AI:I started by breaking up the submitted .txt files into smaller chunks and making API calls with 1000 word chunks, then writing the results straight into a new .txt file. This worked well initially, but if a file had enormous paragraphs, then the submitted chunk of text would exceed the token limit. To solve this, I am now breaking down the text by character count, but I think this is causing some errors in the results I’m getting back. I may try to use the format shown in the grammar example instead for better results, but before I do that, I wanted to get some feedback. Is there a simpler way to get back results from the API? I am not sure what the best way is to submit an entire file if I can’t do it in one call.

If you start to get in to reasoning and logic, you exceed where the model performs best. Commanding an AI that doesn’t follow commands is the problem here, along with the lower performance in general for all models when the input size grows larger.

lots of direct instructions to somebody that doesn’t exist, that do what the AI already does:

rewritten pattern

If you want to “chat” about your operations to be done, you must use a chat endpoint and a chat model like gpt-3.5-turbo.

1 Like

I see…

Okay, I tried restructuring the prompt how you suggested, and the result is much better. It’s still editing a bit too much–cutting out entire sentences without rewriting them. But it’s better. I will have to work on it a bit to see if I can get it tuned just right. Maybe temperature should just be 0?

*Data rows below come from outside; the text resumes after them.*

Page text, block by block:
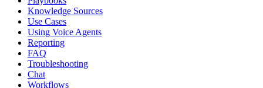
Knowledge Sources
Use Cases
Using Voice Agents
Reporting
FAQ
Troubleshooting
Chat
Workflows
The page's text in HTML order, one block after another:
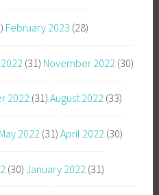
February 2023 (28)
(31) November 2022 (30)
2022 (31) August 2022 (33)
May 2022 (31) April 2022 (30)
(30) January 2022 (31)

I see that the chat completion uses GPT 3.5, which is fine. But I’m not so sure this approach is necessary, as copy editing shouldn’t require training the model on my specific sample. I just want it to use its past training on a style manual, as this is only for finding typos, missing commas, etc. The only reason I was considering using it was to have a clear separation of instructions and the sample text to be edited.

Any advice on doing this by submitting a file to the API? Or would that be pointless for the same reason (as there is no need to train the engine on the file’s specific style)? I tried installing and using LangChain, but I could not even get Python to recognize that the library was installed. (Spent like two hours trying to figure out the problem and got nowhere.)

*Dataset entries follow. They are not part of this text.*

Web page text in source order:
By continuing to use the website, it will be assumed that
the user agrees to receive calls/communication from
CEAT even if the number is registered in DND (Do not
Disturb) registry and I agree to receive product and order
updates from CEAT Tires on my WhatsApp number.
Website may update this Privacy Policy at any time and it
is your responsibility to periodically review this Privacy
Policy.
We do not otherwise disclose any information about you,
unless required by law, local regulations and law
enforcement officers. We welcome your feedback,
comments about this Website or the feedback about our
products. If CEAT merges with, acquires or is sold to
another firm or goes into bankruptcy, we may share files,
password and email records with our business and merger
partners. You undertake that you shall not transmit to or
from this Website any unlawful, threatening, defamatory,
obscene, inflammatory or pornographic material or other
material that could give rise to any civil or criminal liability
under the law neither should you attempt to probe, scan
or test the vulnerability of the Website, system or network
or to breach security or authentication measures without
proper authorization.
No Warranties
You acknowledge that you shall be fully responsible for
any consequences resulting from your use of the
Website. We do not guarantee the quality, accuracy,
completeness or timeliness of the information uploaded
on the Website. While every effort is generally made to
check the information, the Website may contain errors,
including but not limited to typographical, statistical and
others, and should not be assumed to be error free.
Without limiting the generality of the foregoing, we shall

A vector database does nothing for this particular case. It could only provide random examples of writing - while you could be providing specific examples of writing “in the style of” (although that technique doesn’t really work well anyway.)

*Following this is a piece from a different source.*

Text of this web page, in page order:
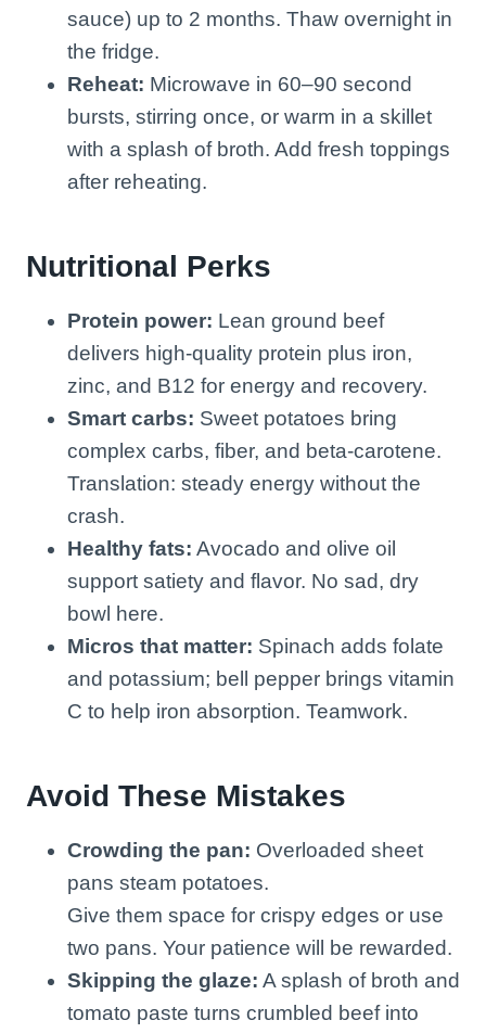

There is no “submitting the file”. The API shows you exactly how much the model context length can understand, without obfuscation.

You want segments rewritten well? Isolate paragraphs or a few paragraphs if there is inter-paragraph context to inform the rewriting. As it seems you are doing.

If the default behavior of davinci seems brief, the output could be lengthened by more guidelines of what the copy editor will do.

gpt-3.5-turbo likes a specific length, and also is now crippled to repeat back almost exactly the form of what it got. That might work for you if your input is like the preferred output length. gpt-4 is particularly nerfed in this regard; 4000 tokens input “rewritten” is almost a summary back at you.

Another enhancement you can do is not over-specify the max_token. That takes away from the amount that can be input. If for a 4000 token model like davinci you are providing 2000 tokens of prompting plus text, 2000 max_tokens output gives enough to just slightly expand the text. In code, you can handle an input that goes over by catching the error, and then trying to delineate you huge paragraph in the middle into two separate rewrites - which probably needs to be split somehow anyway.

1 Like

@jtmoncri were you able to improve the editing behavior any better. I am wondering if any latest versions or enhancements to the models can produce better results now.